I admit it. I hate New Year’s. It’s a bunch of hoopla that means nothing to me. I’m reminded of another year gone, another year not accomplishing as much as I would love to accomplish. There’s also something about the happy Christmas season being over and the ugly inversion of January settling in. For me, January brings depressive feelings.
- We were able to get outdoors more. My family explored and discovered. Being amongst the Lord’s creations is good for our soul. In an existence of uncertainty and acquisitiveness it brings confidence and content.
- Rob and I were able to spend a lot of quality time together. We’ve understood each other more. We’ve communicated better. We are both trying to regard the other with more importance.

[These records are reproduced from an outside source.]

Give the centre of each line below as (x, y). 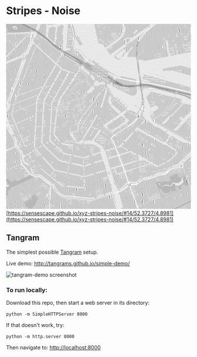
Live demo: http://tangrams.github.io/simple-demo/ (68, 263)
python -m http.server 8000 (40, 337)
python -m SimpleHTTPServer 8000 (47, 314)
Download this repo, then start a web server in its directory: (78, 303)
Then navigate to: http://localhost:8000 (53, 348)
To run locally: (27, 290)
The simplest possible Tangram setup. (52, 252)
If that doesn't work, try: (35, 325)
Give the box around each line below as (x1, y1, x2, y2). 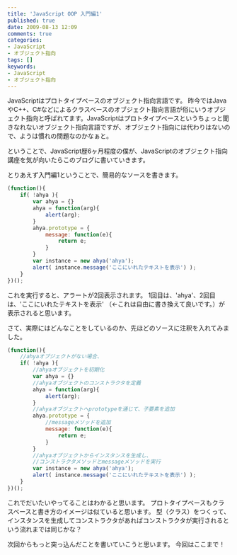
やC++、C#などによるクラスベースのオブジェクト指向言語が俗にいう (7, 105, 207, 114)
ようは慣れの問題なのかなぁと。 (19, 132, 113, 140)
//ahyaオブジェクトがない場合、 (20, 353, 103, 360)
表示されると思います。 (7, 309, 76, 317)
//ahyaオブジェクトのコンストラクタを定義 (33, 379, 141, 387)
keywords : (7, 63, 37, 70)
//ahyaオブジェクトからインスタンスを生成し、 (33, 452, 152, 459)
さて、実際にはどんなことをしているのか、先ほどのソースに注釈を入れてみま (7, 324, 230, 332)
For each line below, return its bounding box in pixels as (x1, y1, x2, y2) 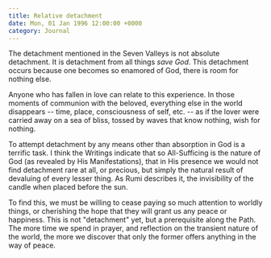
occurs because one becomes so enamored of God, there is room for (8, 66, 240, 76)
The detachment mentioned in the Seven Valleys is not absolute (8, 49, 220, 59)
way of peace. (8, 240, 56, 250)
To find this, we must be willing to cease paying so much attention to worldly (8, 198, 263, 207)
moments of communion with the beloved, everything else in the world (8, 98, 244, 109)
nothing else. (8, 74, 52, 84)
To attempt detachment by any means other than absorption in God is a (8, 140, 246, 149)
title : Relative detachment (8, 11, 103, 20)
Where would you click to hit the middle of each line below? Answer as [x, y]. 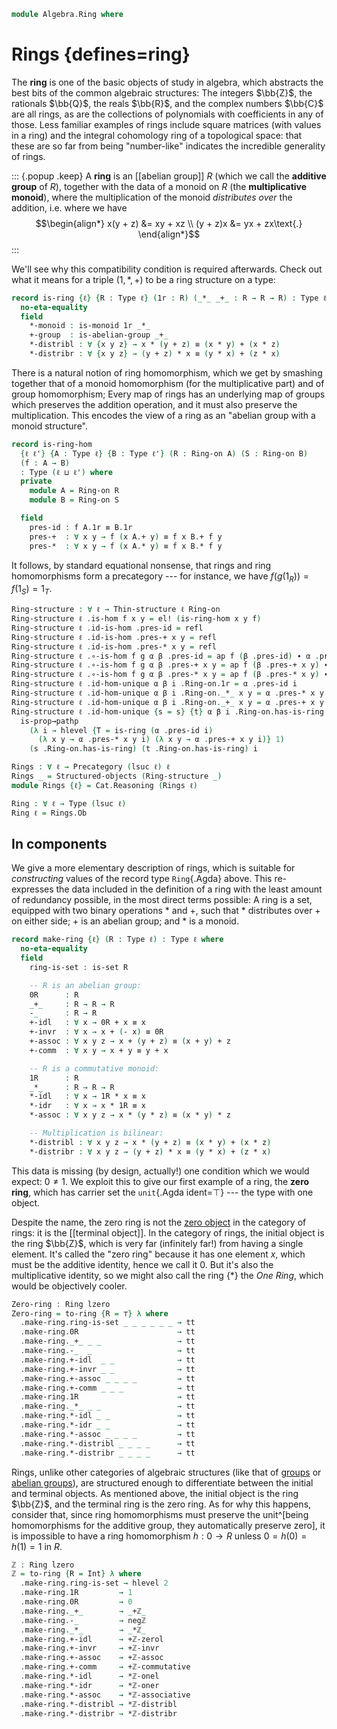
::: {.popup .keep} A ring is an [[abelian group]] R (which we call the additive [169, 176]
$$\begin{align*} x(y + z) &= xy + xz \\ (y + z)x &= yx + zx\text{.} [169, 223]
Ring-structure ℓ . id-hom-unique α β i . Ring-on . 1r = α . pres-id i [154, 684]
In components [59, 843]
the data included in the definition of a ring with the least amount [189, 889]
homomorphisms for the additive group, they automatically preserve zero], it [168, 1525]
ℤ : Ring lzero [43, 1565]
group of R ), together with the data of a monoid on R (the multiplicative [159, 186]
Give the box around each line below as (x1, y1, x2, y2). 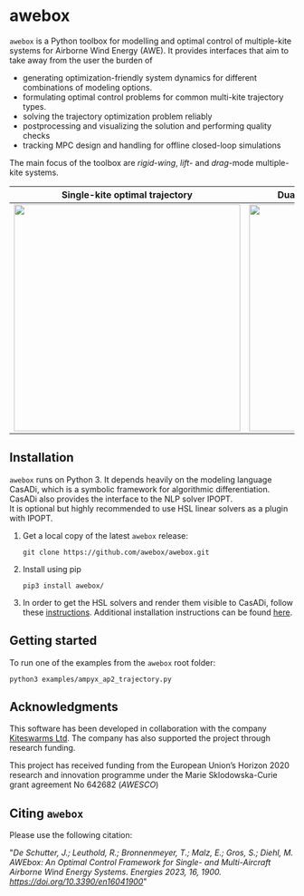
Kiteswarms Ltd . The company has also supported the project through (9, 733, 271, 744)
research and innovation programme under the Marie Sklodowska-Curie (9, 770, 278, 781)
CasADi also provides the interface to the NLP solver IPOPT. (9, 493, 233, 504)
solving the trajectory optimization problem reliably (22, 111, 213, 122)
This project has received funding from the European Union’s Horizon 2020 (9, 760, 290, 771)
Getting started (9, 633, 98, 648)
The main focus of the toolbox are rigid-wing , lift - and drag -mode (9, 157, 254, 168)
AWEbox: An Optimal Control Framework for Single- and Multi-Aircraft (9, 857, 271, 868)
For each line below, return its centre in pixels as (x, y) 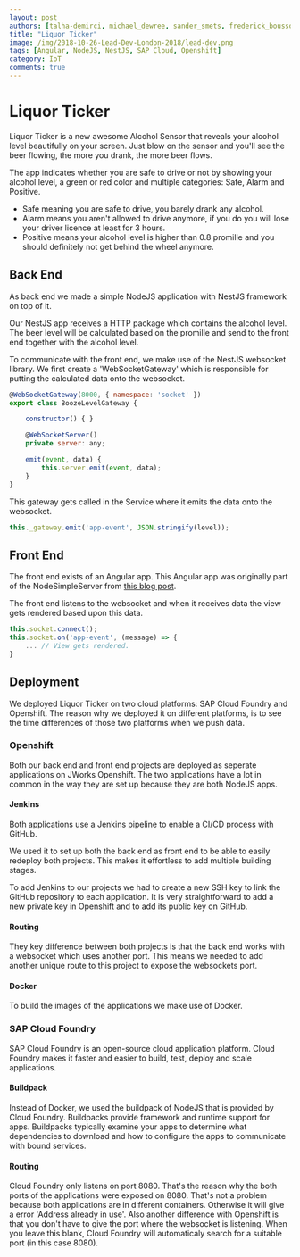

- Keeping Caroline home with me (instead of enrolling her in preschool) while the other kids are in school full time has been good for our relationship. I was afraid it would be the end of it but instead we have both benefitted from this time together. She is gaining self-assurance and I’m gaining patience. I’m understanding her more and can better focus on what she needs.
- After 15 years, I finally had the opportunity to apologize to and reconnect with a long lost friend. I’ve enjoyed getting to know her again and who she has become.
- I’ve heard (and felt) that being a stay-at-home mom can be isolating and lonely…that it’s hard to connect with other adults. But I feel like there are many women around me to call on when I need a favor or to chat. We look after each other and we have a sense of community that I’ve enjoyed being a part of.
- More decisiveness. To make choices quickly and confidently.
- Finality and acceptance regarding something I’ve been pondering on and praying about for a couple of years.
- The ability to stop myself from going into a black hole when I find myself getting close to one.